• [Your goal]:
The result should be every line of the listing that holds the word "reimbursement".

• [Material for this task]:
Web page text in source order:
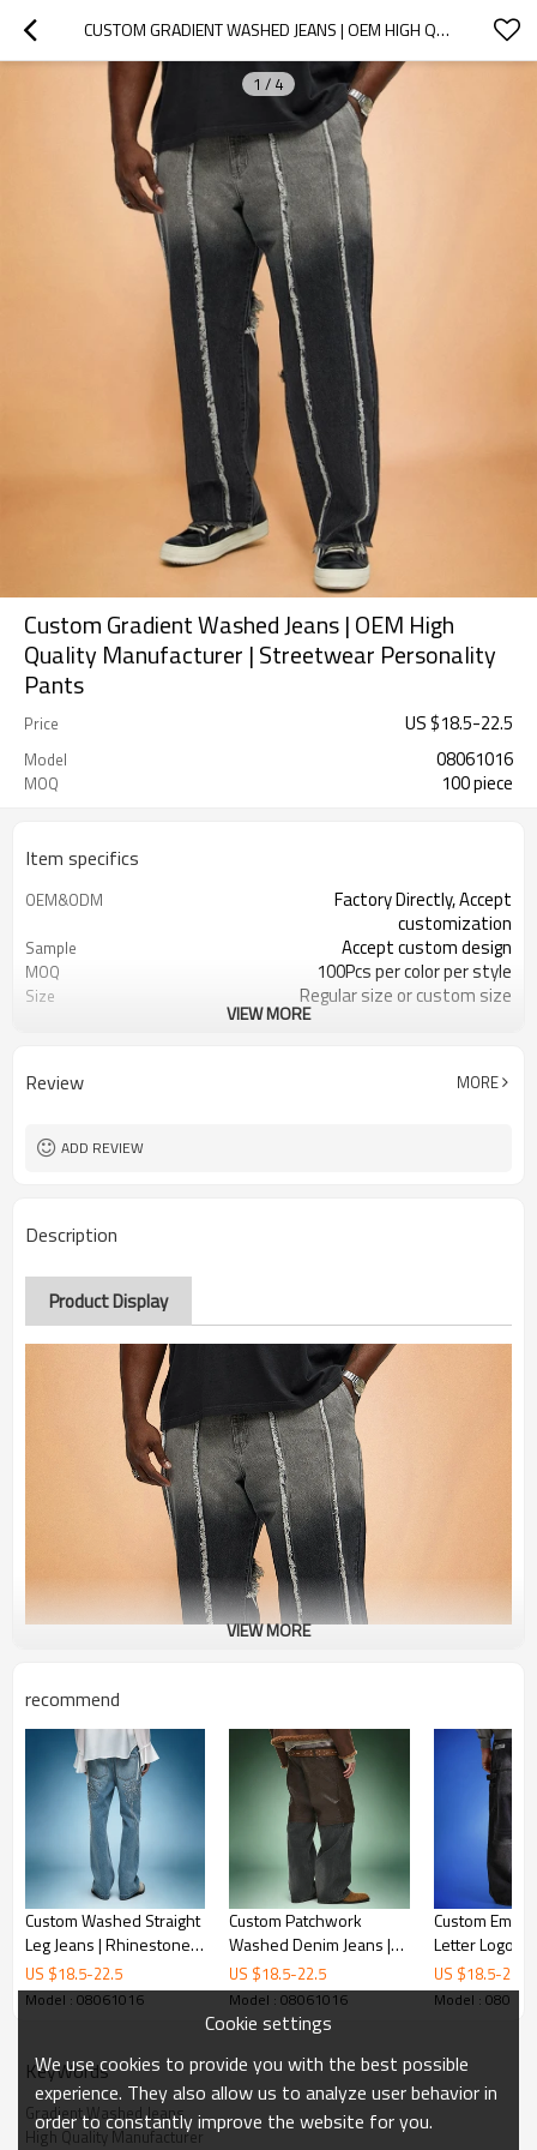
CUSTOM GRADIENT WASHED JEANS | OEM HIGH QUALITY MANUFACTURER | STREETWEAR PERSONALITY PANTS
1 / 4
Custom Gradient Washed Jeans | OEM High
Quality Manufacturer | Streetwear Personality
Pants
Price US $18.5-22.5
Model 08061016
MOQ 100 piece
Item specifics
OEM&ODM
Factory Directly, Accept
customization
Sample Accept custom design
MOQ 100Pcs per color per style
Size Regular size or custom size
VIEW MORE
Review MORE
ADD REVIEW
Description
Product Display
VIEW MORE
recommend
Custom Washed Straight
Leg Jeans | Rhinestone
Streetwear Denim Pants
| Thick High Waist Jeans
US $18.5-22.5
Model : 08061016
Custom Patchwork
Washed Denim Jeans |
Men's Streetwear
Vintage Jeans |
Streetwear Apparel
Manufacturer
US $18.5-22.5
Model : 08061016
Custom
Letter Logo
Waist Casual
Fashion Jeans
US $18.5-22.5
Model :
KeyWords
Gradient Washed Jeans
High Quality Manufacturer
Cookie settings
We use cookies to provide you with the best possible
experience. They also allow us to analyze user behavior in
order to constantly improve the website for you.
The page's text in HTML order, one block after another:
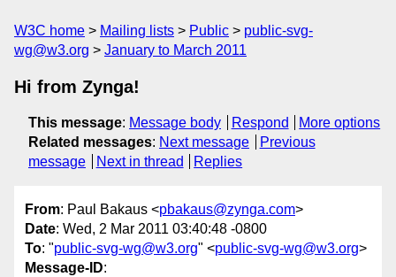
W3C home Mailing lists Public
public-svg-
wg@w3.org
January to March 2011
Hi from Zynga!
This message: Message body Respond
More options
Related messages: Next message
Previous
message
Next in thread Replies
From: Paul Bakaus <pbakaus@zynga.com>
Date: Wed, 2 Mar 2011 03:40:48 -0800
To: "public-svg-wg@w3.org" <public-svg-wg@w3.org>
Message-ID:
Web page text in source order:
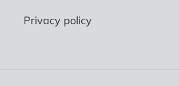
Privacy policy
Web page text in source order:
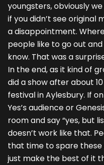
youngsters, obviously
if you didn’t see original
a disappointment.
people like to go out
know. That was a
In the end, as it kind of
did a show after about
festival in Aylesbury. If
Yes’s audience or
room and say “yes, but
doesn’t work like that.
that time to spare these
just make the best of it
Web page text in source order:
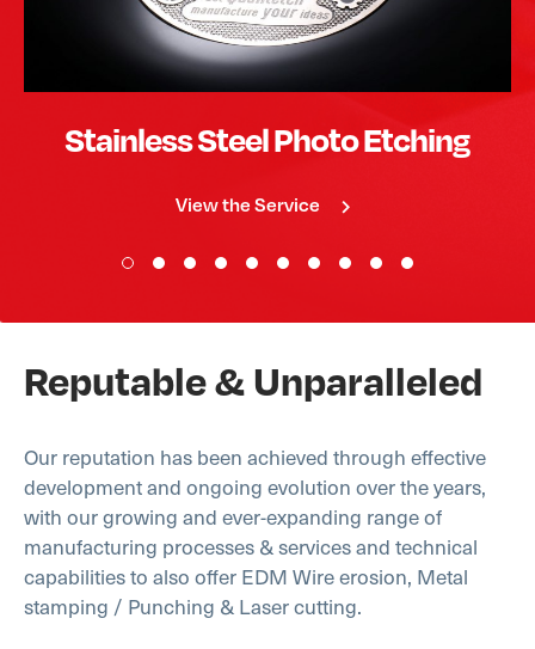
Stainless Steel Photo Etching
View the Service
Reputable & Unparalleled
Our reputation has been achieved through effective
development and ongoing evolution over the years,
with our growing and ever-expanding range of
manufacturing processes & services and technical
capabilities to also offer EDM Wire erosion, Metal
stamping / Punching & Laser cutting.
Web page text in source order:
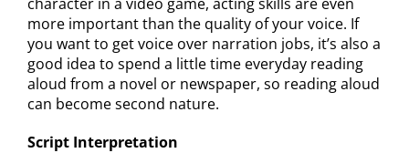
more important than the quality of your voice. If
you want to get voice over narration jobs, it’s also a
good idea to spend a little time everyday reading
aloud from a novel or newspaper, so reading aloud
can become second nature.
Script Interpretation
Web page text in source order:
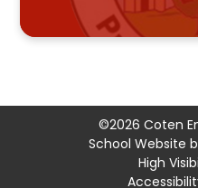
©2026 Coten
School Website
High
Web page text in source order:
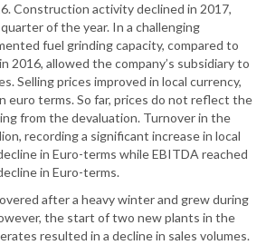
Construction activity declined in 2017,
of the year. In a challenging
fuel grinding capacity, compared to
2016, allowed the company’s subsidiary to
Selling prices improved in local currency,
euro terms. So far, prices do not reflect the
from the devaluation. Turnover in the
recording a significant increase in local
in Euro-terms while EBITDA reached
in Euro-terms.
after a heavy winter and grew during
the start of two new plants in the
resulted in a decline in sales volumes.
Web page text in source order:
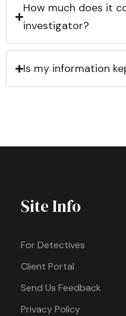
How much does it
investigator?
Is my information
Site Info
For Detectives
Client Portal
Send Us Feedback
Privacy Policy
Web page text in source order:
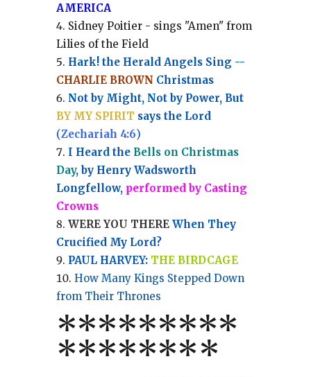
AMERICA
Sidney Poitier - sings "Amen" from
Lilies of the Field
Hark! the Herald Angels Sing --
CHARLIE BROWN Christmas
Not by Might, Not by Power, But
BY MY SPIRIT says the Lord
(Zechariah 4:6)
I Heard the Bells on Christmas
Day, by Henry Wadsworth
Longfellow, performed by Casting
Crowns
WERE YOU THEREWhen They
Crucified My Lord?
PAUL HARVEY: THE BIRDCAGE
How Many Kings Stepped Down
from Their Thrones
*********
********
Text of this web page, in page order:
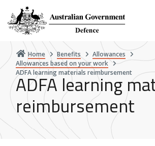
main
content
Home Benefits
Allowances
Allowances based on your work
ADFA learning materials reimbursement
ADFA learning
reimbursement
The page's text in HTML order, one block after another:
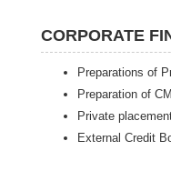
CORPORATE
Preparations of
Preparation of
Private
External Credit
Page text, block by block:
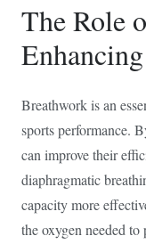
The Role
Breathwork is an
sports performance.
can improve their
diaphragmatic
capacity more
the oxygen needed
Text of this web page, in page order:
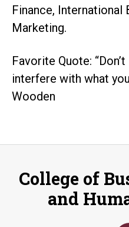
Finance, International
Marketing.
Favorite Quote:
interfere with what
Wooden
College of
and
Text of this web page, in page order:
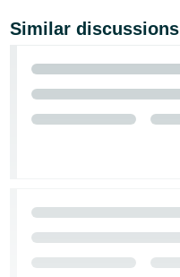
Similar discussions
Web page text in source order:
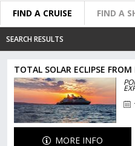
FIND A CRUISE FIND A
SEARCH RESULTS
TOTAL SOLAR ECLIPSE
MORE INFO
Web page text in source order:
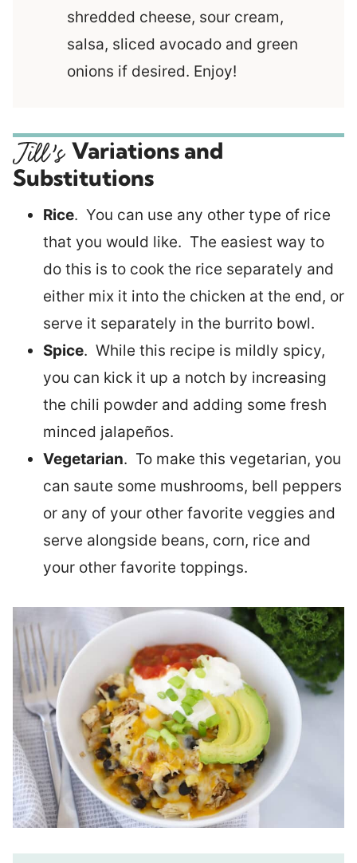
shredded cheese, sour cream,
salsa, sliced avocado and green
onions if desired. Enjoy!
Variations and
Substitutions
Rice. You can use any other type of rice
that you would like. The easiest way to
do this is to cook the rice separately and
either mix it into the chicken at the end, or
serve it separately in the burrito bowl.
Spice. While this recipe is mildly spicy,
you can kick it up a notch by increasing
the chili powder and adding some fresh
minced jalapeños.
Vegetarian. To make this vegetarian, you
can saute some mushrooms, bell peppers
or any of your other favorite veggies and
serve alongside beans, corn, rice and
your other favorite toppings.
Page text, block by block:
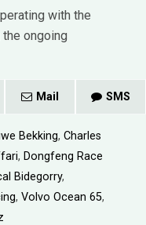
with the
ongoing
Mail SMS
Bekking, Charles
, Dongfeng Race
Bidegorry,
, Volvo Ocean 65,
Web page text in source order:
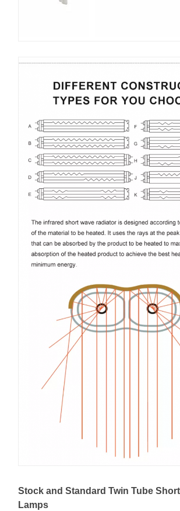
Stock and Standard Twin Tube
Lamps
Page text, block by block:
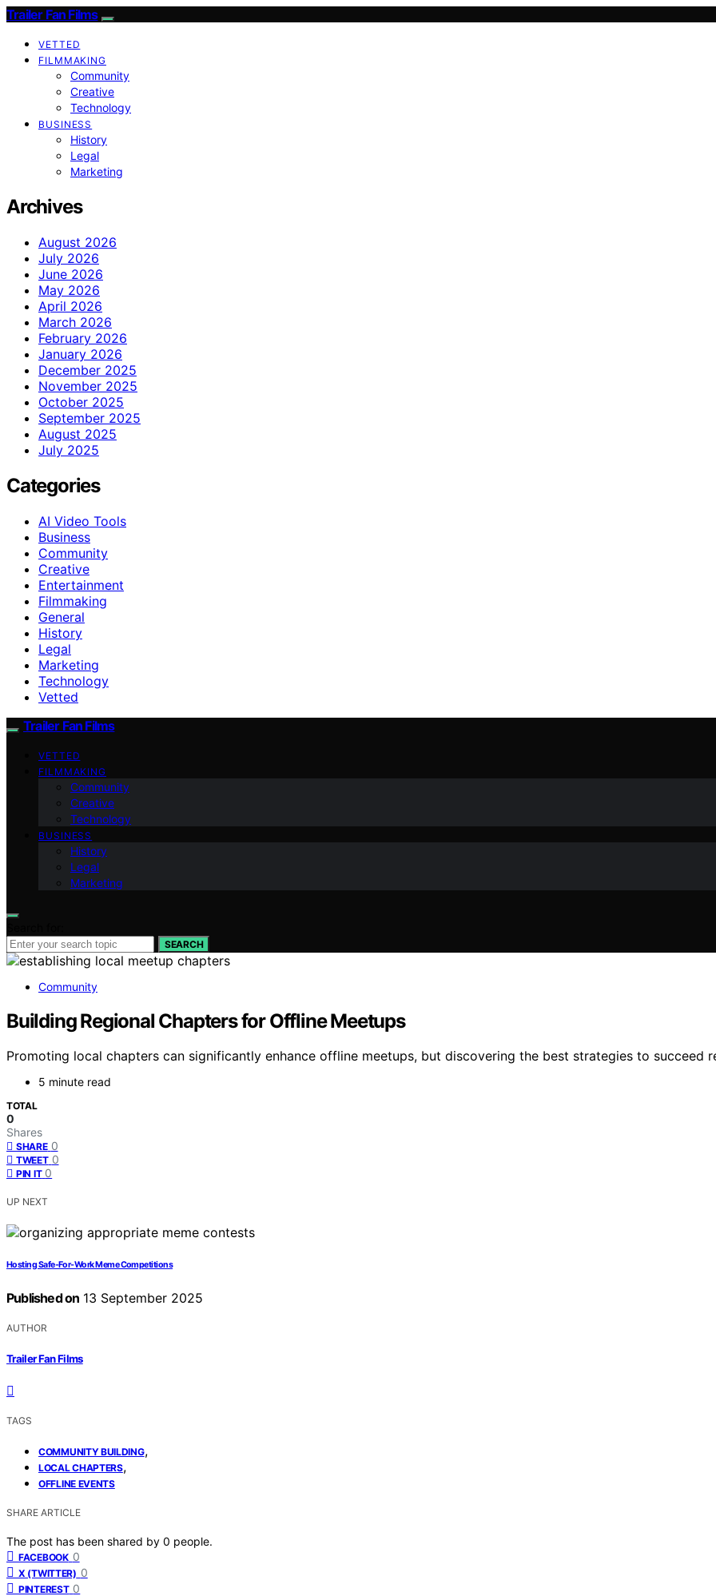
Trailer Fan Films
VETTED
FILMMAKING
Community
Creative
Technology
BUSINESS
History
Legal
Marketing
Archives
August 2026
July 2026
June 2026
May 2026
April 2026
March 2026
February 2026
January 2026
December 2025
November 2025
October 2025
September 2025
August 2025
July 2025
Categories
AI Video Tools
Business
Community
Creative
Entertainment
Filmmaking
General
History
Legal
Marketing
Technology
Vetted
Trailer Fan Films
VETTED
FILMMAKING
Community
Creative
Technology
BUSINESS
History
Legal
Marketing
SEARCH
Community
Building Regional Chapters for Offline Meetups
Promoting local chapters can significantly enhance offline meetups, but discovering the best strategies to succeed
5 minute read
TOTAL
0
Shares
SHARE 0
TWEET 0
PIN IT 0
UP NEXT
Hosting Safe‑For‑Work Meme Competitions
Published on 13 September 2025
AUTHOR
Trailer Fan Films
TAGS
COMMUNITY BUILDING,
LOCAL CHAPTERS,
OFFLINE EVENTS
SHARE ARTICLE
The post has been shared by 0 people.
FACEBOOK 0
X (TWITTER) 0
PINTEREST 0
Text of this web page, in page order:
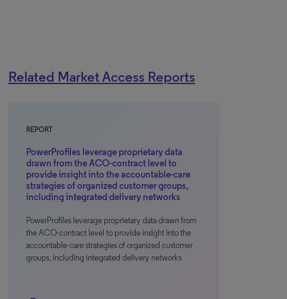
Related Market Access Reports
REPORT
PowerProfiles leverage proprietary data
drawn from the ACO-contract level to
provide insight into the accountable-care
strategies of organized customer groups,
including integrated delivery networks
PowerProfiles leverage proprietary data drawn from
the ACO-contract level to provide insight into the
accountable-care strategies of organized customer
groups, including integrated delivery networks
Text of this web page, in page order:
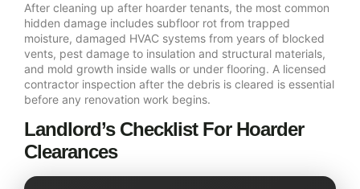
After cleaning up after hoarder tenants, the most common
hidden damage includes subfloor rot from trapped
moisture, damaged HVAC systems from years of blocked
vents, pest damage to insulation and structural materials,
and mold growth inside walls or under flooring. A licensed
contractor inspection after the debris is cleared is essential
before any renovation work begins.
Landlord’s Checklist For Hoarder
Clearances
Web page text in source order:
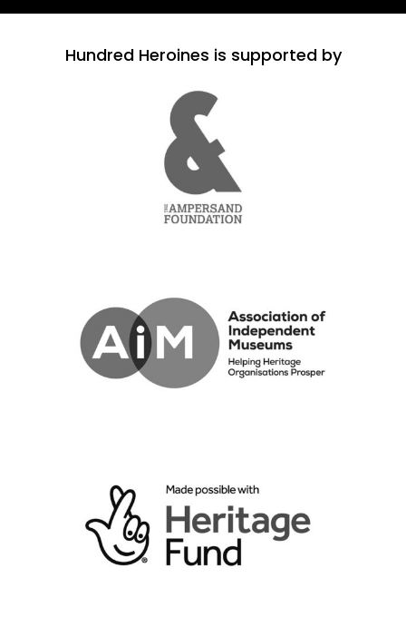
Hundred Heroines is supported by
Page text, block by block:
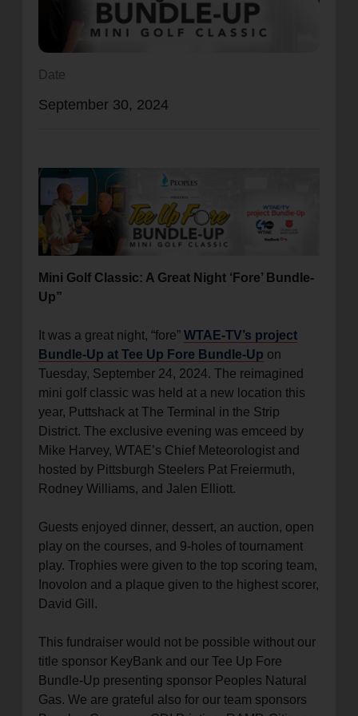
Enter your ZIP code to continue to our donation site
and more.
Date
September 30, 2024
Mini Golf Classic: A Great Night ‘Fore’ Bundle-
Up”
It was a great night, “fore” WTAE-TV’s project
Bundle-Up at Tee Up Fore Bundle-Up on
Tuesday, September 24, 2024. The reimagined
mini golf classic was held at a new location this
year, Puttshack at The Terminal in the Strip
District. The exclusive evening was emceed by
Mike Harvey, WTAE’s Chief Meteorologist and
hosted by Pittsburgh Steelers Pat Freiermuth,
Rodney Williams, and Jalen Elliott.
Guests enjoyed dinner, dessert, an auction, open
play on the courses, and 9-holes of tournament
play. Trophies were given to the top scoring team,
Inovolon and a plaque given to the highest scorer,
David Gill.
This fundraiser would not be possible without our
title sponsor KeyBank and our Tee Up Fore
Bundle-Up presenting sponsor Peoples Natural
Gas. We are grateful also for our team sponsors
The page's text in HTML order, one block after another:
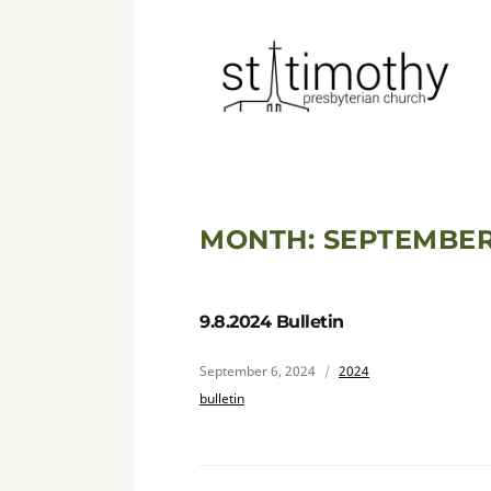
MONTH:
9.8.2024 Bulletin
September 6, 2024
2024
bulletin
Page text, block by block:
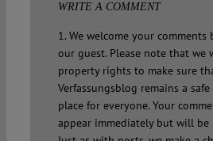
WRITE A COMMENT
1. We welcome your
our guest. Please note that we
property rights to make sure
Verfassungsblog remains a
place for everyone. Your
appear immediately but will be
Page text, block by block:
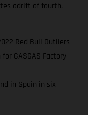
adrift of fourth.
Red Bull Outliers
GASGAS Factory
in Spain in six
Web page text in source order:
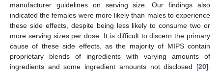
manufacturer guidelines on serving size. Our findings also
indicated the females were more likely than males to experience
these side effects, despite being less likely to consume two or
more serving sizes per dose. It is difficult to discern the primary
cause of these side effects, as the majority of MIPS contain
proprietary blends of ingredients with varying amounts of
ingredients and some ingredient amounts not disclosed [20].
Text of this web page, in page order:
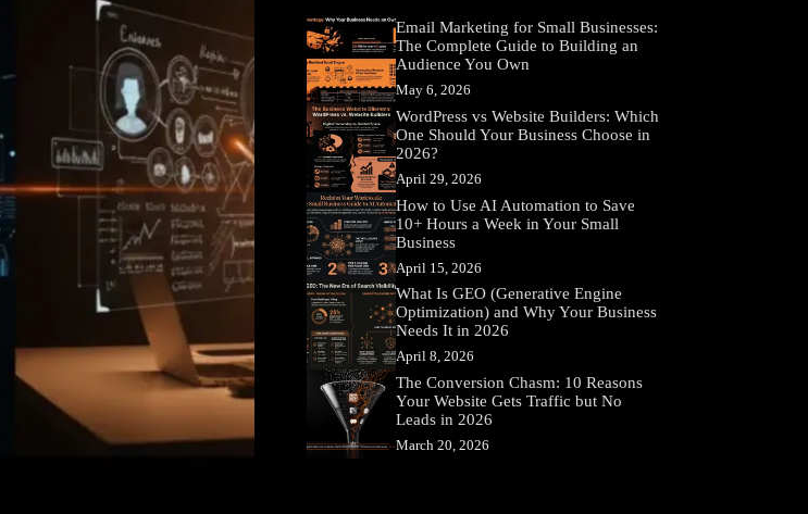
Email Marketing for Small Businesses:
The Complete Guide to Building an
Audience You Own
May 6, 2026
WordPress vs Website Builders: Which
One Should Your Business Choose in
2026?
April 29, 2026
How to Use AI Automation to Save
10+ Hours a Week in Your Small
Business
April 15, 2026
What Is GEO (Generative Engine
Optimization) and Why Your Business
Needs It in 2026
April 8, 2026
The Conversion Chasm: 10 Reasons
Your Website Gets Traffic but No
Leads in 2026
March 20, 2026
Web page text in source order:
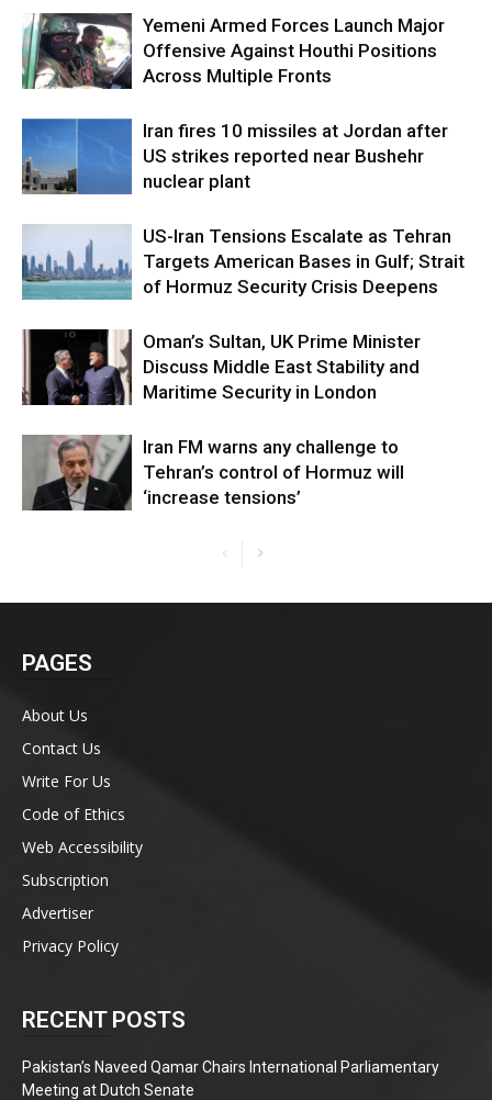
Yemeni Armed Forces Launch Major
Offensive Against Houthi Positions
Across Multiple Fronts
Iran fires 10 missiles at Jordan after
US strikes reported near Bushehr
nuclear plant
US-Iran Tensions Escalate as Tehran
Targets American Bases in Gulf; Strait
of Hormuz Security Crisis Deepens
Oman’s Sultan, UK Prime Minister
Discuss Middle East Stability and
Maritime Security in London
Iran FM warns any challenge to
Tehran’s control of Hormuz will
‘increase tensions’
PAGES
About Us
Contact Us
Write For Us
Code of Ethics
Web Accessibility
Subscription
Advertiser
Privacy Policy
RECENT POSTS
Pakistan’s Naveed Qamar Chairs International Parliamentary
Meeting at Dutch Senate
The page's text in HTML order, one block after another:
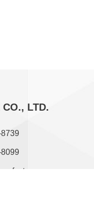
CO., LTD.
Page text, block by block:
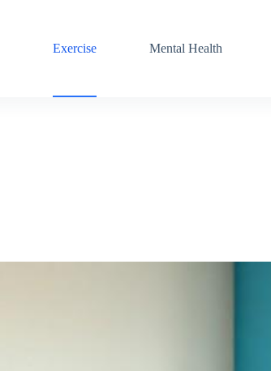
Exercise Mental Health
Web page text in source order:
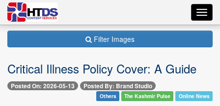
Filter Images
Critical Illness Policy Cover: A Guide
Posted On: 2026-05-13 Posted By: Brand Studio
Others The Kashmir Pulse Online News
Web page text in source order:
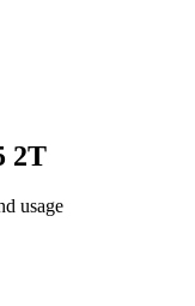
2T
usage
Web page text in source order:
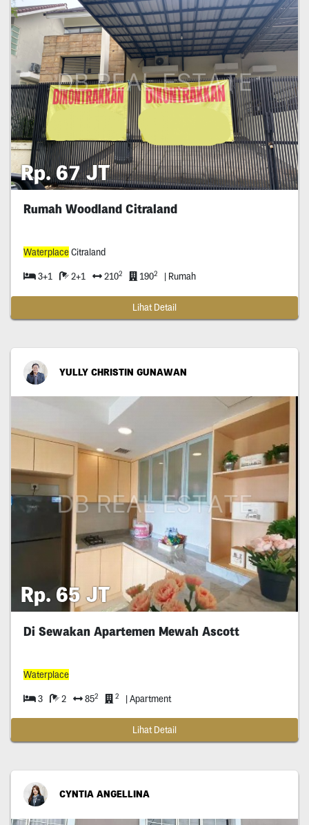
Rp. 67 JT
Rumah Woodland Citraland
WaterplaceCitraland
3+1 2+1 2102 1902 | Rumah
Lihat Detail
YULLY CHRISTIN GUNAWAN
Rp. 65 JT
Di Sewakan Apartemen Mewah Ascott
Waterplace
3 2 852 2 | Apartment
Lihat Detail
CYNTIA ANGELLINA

• [Written reply]:
ADFA learning materials reimbursement
reimbursement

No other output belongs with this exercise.